Fig. 2 The structure of lipiarmycins.

One year later, two novel lipiarmycins were isolated from the same strain:²⁷ lipiarmycins B3 (3) and B4 (4), which differ from the corresponding A3 and A4 by the position of the isobutyric ester on the 2-O-methyl-β-D-rhamnose moiety (position 2′′ for lipiarmycin B and 4′′ for A). Lipiarmycins B3 and B4 differ through the substituent (methyl or ethyl) of the aromatic ring.

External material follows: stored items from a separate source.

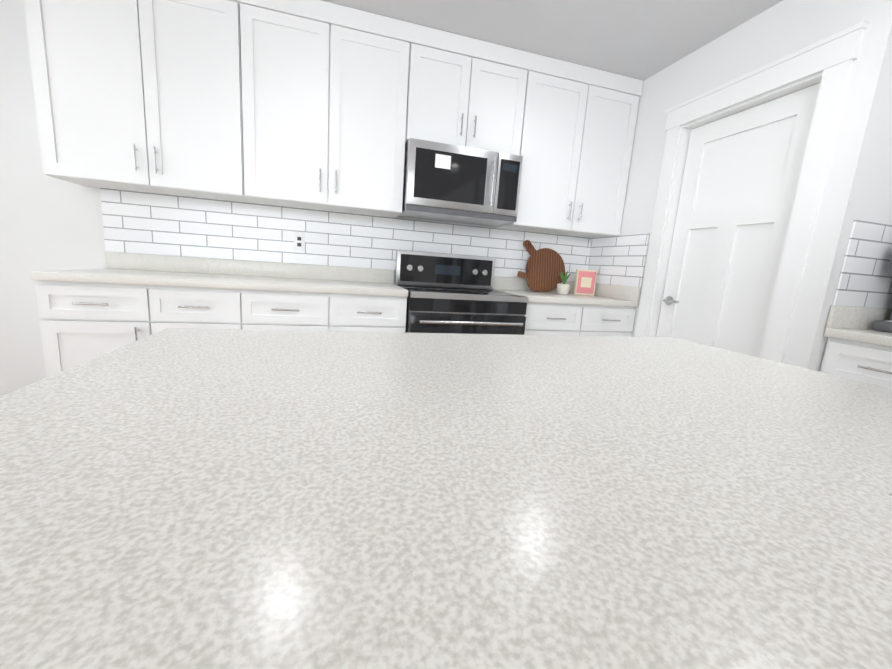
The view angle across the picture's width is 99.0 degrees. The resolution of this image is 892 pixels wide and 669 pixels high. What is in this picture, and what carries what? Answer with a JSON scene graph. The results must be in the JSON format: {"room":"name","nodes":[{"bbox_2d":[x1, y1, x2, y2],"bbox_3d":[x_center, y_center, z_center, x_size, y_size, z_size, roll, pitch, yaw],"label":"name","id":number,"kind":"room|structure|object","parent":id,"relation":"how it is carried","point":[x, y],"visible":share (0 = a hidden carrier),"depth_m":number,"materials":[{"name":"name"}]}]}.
{"room":"kitchen","nodes":[
{"label":"kitchen","id":0,"kind":"room"},
{"bbox_2d":[0,0,513,396],"bbox_3d":[-0.339,-0.702,2.866,7.640,2.470,0.120,1,11,-16],"label":"wall","id":1,"kind":"structure","parent":0,"point":[48,223],"depth_m":2.23,"materials":[{"name":"paint"}]},
{"bbox_2d":[24,0,267,207],"bbox_3d":[-1.582,-1.364,2.130,0.983,1.076,0.338,1,11,-16],"label":"upper cabinet","id":2,"kind":"object","parent":1,"relation":"attached to","point":[138,97],"depth_m":1.99,"materials":[{"name":"white wood"}]},
{"bbox_2d":[256,0,423,219],"bbox_3d":[-0.730,-1.349,2.379,1.053,1.076,0.338,1,11,-16],"label":"upper cabinet","id":3,"kind":"object","parent":1,"relation":"attached to","point":[256,133],"depth_m":2.23,"materials":[{"name":"white wood"}]},
{"bbox_2d":[105,252,574,291],"bbox_3d":[-0.437,-0.430,2.816,3.435,0.100,0.020,1,11,-16],"label":"backsplash","id":4,"kind":"structure","parent":1,"relation":"attached to","point":[112,259],"depth_m":2.57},
{"bbox_2d":[420,26,531,159],"bbox_3d":[0.102,-1.550,2.578,0.776,0.638,0.338,1,11,-16],"label":"upper cabinet","id":5,"kind":"object","parent":1,"relation":"attached to","point":[474,94],"depth_m":2.42,"materials":[{"name":"white wood"}]},
{"bbox_2d":[398,138,522,225],"bbox_3d":[0.082,-1.016,2.619,0.766,0.421,0.447,1,11,-16],"label":"microwave","id":6,"kind":"object","parent":5,"relation":"attached to","point":[451,183],"visible":1,"depth_m":2.45,"materials":[{"name":"silver metal"}]},
{"bbox_2d":[484,53,642,239],"bbox_3d":[0.860,-1.322,2.843,0.960,1.076,0.338,1,11,-16],"label":"upper cabinet","id":7,"kind":"object","parent":1,"relation":"attached to","point":[579,129],"depth_m":2.69,"materials":[{"name":"white wood"}]},
{"bbox_2d":[322,0,782,80],"bbox_3d":[0.948,-1.129,-1.523,7.640,0.100,8.940,1,11,-16],"label":"ceiling","id":8,"kind":"structure","parent":0,"point":[643,40],"depth_m":2.16,"materials":[{"name":"paint"}]},
{"bbox_2d":[599,0,891,371],"bbox_3d":[1.521,-0.503,2.477,0.120,2.470,1.700,1,11,-16],"label":"wall","id":9,"kind":"structure","parent":0,"point":[858,184],"depth_m":1.74,"materials":[{"name":"paint"}]},
{"bbox_2d":[588,284,639,299],"bbox_3d":[1.288,-0.342,2.996,0.020,0.100,0.613,1,11,-16],"label":"backsplash","id":10,"kind":"structure","parent":9,"relation":"attached to","point":[622,292],"depth_m":2.89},
{"bbox_2d":[656,83,819,357],"bbox_3d":[1.573,-0.238,2.249,0.099,2.022,0.720,1,11,-16],"label":"pantry door","id":11,"kind":"structure","parent":9,"relation":"in","point":[741,175],"depth_m":2.15,"materials":[{"name":"white wood"}]},
{"bbox_2d":[634,21,868,362],"bbox_3d":[1.562,-0.305,2.232,0.132,2.175,0.990,1,11,-16],"label":"door frame","id":12,"kind":"structure","parent":9,"relation":"attached to","point":[832,58],"depth_m":1.84,"materials":[{"name":"white wood"}]},
{"bbox_2d":[851,136,891,308],"bbox_3d":[2.124,-0.346,1.845,0.690,2.470,0.120,1,11,-16],"label":"wall","id":13,"kind":"structure","parent":0,"point":[883,206],"depth_m":1.67,"materials":[{"name":"paint"}]},
{"bbox_3d":[0.772,1.394,-1.068,7.640,0.100,8.940,1,11,-16],"label":"floor","id":14,"kind":"structure","parent":0,"visible":0},
{"bbox_2d":[35,280,167,376],"bbox_3d":[-1.794,0.123,2.219,0.514,0.880,0.618,1,11,-16],"label":"base cabinet","id":15,"kind":"object","parent":14,"relation":"on","point":[80,323],"depth_m":1.88,"materials":[{"name":"white wood"}]},
{"bbox_2d":[31,268,407,295],"bbox_3d":[-1.158,-0.317,2.306,1.768,0.040,0.633,1,11,-16],"label":"countertop","id":16,"kind":"structure","parent":15,"relation":"on","point":[101,275],"depth_m":2.06,"materials":[{"name":"white stone"}]},
{"bbox_2d":[164,288,255,329],"bbox_3d":[-1.407,0.130,2.332,0.548,0.880,0.618,1,11,-16],"label":"base cabinet","id":17,"kind":"object","parent":14,"relation":"on","point":[187,308],"depth_m":2.00,"materials":[{"name":"white wood"}]},
{"bbox_2d":[256,292,407,332],"bbox_3d":[-0.805,0.140,2.507,0.962,0.880,0.618,1,11,-16],"label":"base cabinet","id":18,"kind":"object","parent":14,"relation":"on","point":[289,311],"depth_m":2.17,"materials":[{"name":"white wood"}]},
{"bbox_2d":[0,328,891,668],"bbox_3d":[0.311,0.439,0.054,1.272,1.315,1.930,1,11,-16],"label":"kitchen island","id":19,"kind":"object","parent":14,"relation":"on","point":[172,498],"visible":1,"depth_m":0.25,"materials":[{"name":"white stone"}]},
{"bbox_2d":[395,250,527,334],"bbox_3d":[0.059,0.025,2.671,0.766,1.165,0.713,1,11,-16],"label":"range","id":20,"kind":"object","parent":14,"relation":"on","point":[452,293],"visible":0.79,"depth_m":2.43,"materials":[{"name":"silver metal"}]},
{"bbox_2d":[524,303,635,336],"bbox_3d":[0.833,0.168,2.985,0.883,0.880,0.618,1,11,-16],"label":"base cabinet","id":21,"kind":"object","parent":14,"relation":"on","point":[541,319],"depth_m":2.63,"materials":[{"name":"white wood"}]},
{"bbox_2d":[493,288,638,307],"bbox_3d":[0.867,-0.282,2.897,0.883,0.040,0.633,1,11,-16],"label":"countertop","id":22,"kind":"structure","parent":21,"relation":"on","point":[533,297],"depth_m":2.67,"materials":[{"name":"white stone"}]},
{"bbox_2d":[517,240,564,291],"bbox_3d":[0.770,-0.546,3.061,0.446,0.401,0.116,1,11,-16],"label":"cutting boards","id":23,"kind":"object","parent":22,"relation":"on","point":[545,267],"visible":0.92,"depth_m":3.05,"materials":[{"name":"brown wood"}]},
{"bbox_2d":[557,271,570,293],"bbox_3d":[0.924,-0.407,2.982,0.100,0.179,0.100,1,11,-16],"label":"plant pot","id":24,"kind":"object","parent":22,"relation":"on","point":[563,288],"visible":1,"depth_m":2.96,"materials":[{"name":"beige ceramic"}]},
{"bbox_2d":[573,269,596,294],"bbox_3d":[1.123,-0.421,3.072,0.170,0.200,0.032,2,10,-10],"label":"cookbook","id":25,"kind":"object","parent":22,"relation":"on","point":[585,282],"visible":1,"depth_m":3.06,"materials":[{"name":"pink paper"}]},
{"bbox_2d":[820,220,891,388],"bbox_3d":[2.198,-0.220,1.176,0.655,2.468,1.228,1,11,-16],"label":"base cabinet","id":26,"kind":"object","parent":14,"relation":"on","point":[858,348],"visible":0.4,"depth_m":1.70,"materials":[{"name":"painted wood"},{"name":"brushed nickel"}]},
{"bbox_2d":[872,259,891,331],"bbox_3d":[2.144,-0.185,1.639,0.322,0.385,0.240,1,11,-16],"label":"coffee maker","id":27,"kind":"object","parent":26,"relation":"on","point":[880,325],"visible":1,"depth_m":1.70,"materials":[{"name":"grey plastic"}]}
]}

2.2 Clostomicins from Micromonospora echinospora

In 1985, Õmura and co-workers isolated a strain of Micromonospora echinospora from a soil sample collected in a rice field in Japan.^28,29 Based on taxonomic studies, it appeared that it was a new strain, subsequently named Micromonospora echinospora subsp. armeniaca subsp. nov. KMR-593.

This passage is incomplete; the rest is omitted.